## [Action item]
Among the entries below, find the line with "November 2017 [91, 200]", then quote it and each following line up to and including the line with "Oktober 2017 [85, 230]", and nothing else.

## [Data listing]
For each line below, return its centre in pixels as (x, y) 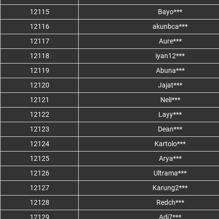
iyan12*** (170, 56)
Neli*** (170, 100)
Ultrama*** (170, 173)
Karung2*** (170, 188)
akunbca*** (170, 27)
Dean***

--

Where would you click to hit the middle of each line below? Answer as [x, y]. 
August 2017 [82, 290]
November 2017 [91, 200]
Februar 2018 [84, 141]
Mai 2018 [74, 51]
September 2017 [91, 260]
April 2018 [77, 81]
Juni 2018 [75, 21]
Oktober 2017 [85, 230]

## [Answer below]
November 2017 [91, 200]
Februar 2018 [84, 141]
Mai 2018 [74, 51]
September 2017 [91, 260]
April 2018 [77, 81]
Juni 2018 [75, 21]
Oktober 2017 [85, 230]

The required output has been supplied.